What sort of campaign is the most important? Is it the ongoing campaign between wars, which in part is designed to prevent war, or is war itself the principal campaign? Is the IDF's primary task to continue its force buildup and improve readiness in preparation for full-scale war? In today’s region, the opposing sides will usually prefer to stay below the threshold of full-scale war. On the other hand, there are situations that feature a chain of successive responses by the two sides with unforeseen consequences that are likely to culminate in escalation or even war. The IDF must therefore maintain its readiness for both the campaign between wars and for all-out war.

Before the Second Lebanon War, for example, the ground forces’ fitness was severely affected by the 2003 budget cut. However, the theory was that the ongoing intensive operations against Palestinian terrorism would preserve the army's operational readiness. This misconception ignored the fact that fighting terrorism is different from what is likely to occur in a campaign like the one in Lebanon. Indeed, the "less than satisfactory" way, as a senior IDF officer put it, that that ground forces operated in the Second Lebanon War demonstrated that neglecting their fitness was a costly decision. The conclusion is that training the ground army for the purpose of maintaining battle fitness for an emergency requires the continuous investment of resources. This conclusion is also supported by the lessons of Operation Protective Edge in the Gaza Strip in 2014, which highlighted the same dilemma, although in a less severe way. The fact that almost the entire regular army taking part in maneuvers fought in this operation was also due to the unfitness of the reserve forces, which did not undergo the necessary training and required a long time to make them combat ready.

There were good explanations for the cuts in both of these cases. The second intifada and the economic crisis on the one hand, and the 2011 social protests on the other, resulted in a decision to cut the defense budget. The IDF, most of whose budget is inflexible and tied to payment of salaries and pensions, regular maintenance, procurement, and force buildup projects, makes cuts where it can, usually in training, based on how it assesses the risk of war.

While the value ascribed to the ground maneuver, which requires a major logistics endeavor and almost always includes casualties, faded, the importance of firepower (mostly precision, but not exclusively) rose. The reasons are obvious: airpower, for example, is available for immediate and defined action on the other side of the border, and its use falls below the war threshold. Airpower makes full use of Israel's technological and military supremacy, and utilizes precision-guided weaponry, which reduces the risk to IDF forces and uninvolved civilians.

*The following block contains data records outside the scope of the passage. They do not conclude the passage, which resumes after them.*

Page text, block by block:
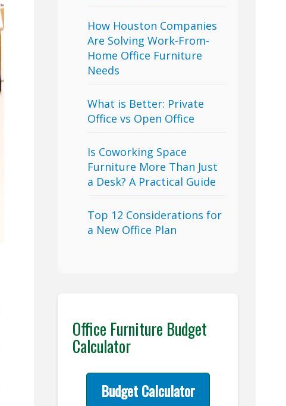
How Houston Companies
Are Solving Work-From-
Home Office Furniture
Needs
What is Better: Private
Office vs Open Office
Is Coworking Space
Furniture More Than Just
a Desk? A Practical Guide
Top 12 Considerations for
a New Office Plan
Office Furniture Budget
Calculator
Budget Calculator
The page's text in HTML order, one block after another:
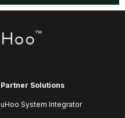
Partner Solutions
uHoo System Integrator
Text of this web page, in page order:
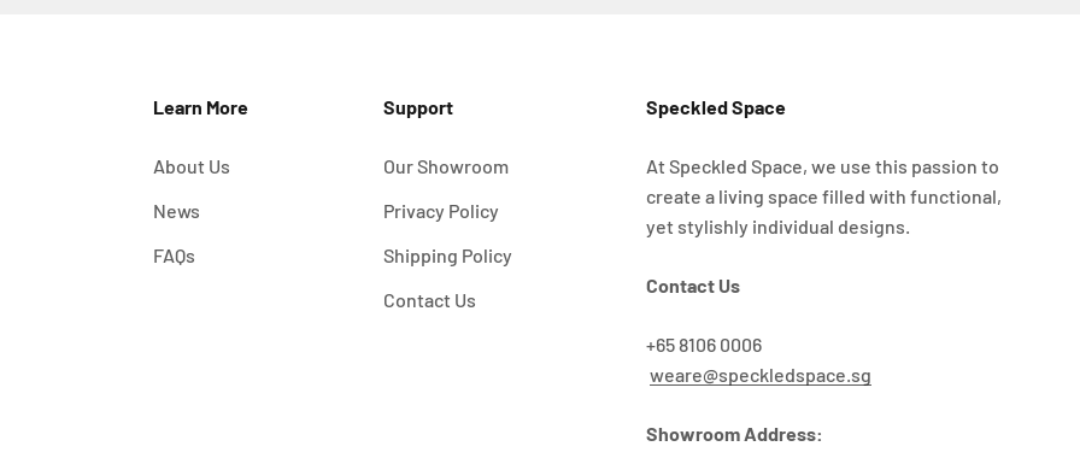
Learn More
About Us
News
FAQs
Support
Our Showroom
Privacy Policy
Shipping Policy
Contact Us
Speckled Space
At Speckled Space, we use this passion to
create a living space filled with functional,
yet stylishly individual designs.
Contact Us
+65 8106 0006
weare@speckledspace.sg
Showroom Address:
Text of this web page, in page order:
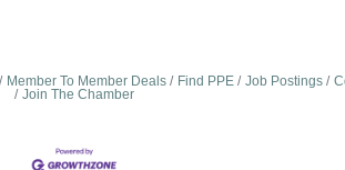
Member To Member Deals Find PPE Job Postings
Join The Chamber
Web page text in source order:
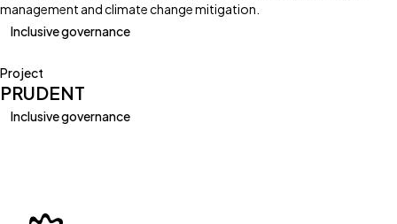
management and climate change mitigation.
Inclusive governance
Project
PRUDENT
Inclusive governance
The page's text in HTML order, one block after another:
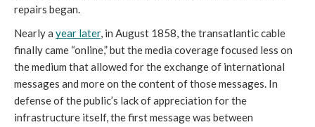
repairs began.
Nearly a year later, in August 1858, the transatlantic cable
finally came “online,” but the media coverage focused less on
the medium that allowed for the exchange of international
messages and more on the content of those messages. In
defense of the public’s lack of appreciation for the
infrastructure itself, the first message was between
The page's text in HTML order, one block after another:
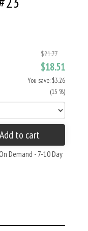
$21.77
$18.51
You save: $3.26
(15 %)
Add to cart
Demand - 7-10 Day
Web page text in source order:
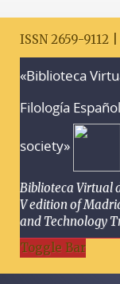
ISSN 2659-9112 |
«Biblioteca
Filología
society»
Biblioteca Virtual
V edition of
and Technology
Toggle Bar
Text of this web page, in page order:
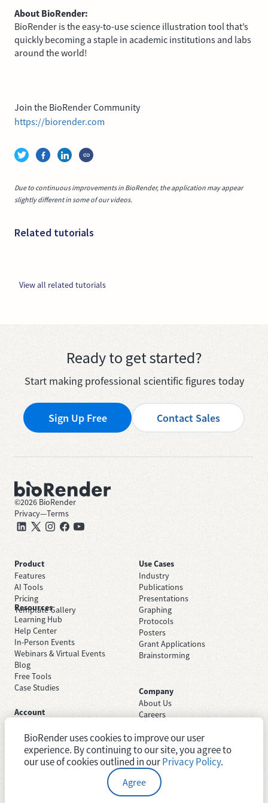
About BioRender:
BioRender is the easy-to-use science illustration tool that’s
quickly becoming a staple in academic institutions and labs
around the world!
Join the BioRender Community
https://biorender.com
Due to continuous improvements in BioRender, the application may appear
slightly different in some of our videos.
Related tutorials
View all related tutorials
Ready to get started?
Start making professional scientific figures today
Sign Up Free Contact Sales
©2026 BioRender
Privacy—Terms
Product
Features
AI Tools
Pricing
Template Gallery
Use Cases
Industry
Publications
Presentations
Graphing
Protocols
Posters
Grant Applications
Brainstorming
Resources
Learning Hub
Help Center
In-Person Events
Webinars & Virtual Events
Blog
Free Tools
Case Studies
Company
About Us
Careers
Trust Center
Newsroom
System Status
Account
Sign In
Academic License
Industry License
BioRender uses cookies to improve our user
experience. By continuing to our site, you agree to
our use of cookies outlined in ourPrivacy Policy.
Agree
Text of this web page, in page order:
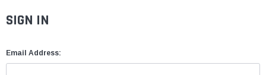
SIGN IN
Email Address:

The IDF currently possesses very effective firepower and intelligence capabilities for combined operations, and the air force is capable of attacking thousands of targets a day. These capabilities were highly impressive against the threat posed by Hezbollah in 2006 and Hamas in 2014. Then too, however, precision firepower, boosted by timely and accurate intelligence, was not enough. The enemy became accustomed to it and learned to evade it, while continuing to launch missiles and rockets at the Israeli home front. The ground maneuver and firepower did not stop the barrages against the Israeli home front, but they did disrupt and lessen them. The combination of the two is capable of bringing the campaign to a close and leading to a situation in which Israel will be able to force its terms on its enemies – a state of affairs that Israel will seek to maintain for as long as possible.

The use of firepower is essential. It injures and disrupts the enemy's operational capabilities, deprives it of strategic assets, inflicts severe and destructive damage, deters it from another campaign for years, and forces it to invest its resources in repairing the damage. On the other hand, Israel cannot afford the luxury of prolonged campaigns because of the threat to its home front posed by the enemy. Although the fighting should not be halted before Israel's firepower is used in the attacks, Israel should aim at shortening the campaign's duration as much as possible. One of the tools available to the IDF to shorten the campaign is the ground maneuver, because it poses a concrete threat to the enemy's survival and ability to function, and is likely to cause it to terminate the campaign.

What this means is that the army needs supplementary land capability, including regular and reserve forces that can be called up and used as a spearhead in a lightning land campaign that will disable and damage the military power of Hezbollah and Hamas. A ground force composed of combined combat teams smaller in size than those of the IDF's past traditional and awkward structure is needed. The old structure relied mainly on divisions as combat teams. What is needed are brigade-size forces able to move rapidly from theater to theater and conduct raids with speed, flexibility, and tight inter-branch coordination, integrating elements of firepower and intelligence, while initiating direct contact with enemy operatives and conducting effective attacks against them. These forces, which will be based on the ability to process intelligence rapidly, will be able to track down an elusive enemy that makes every effort to avoid direct contact with the army by staying protected in tunnels and bunkers.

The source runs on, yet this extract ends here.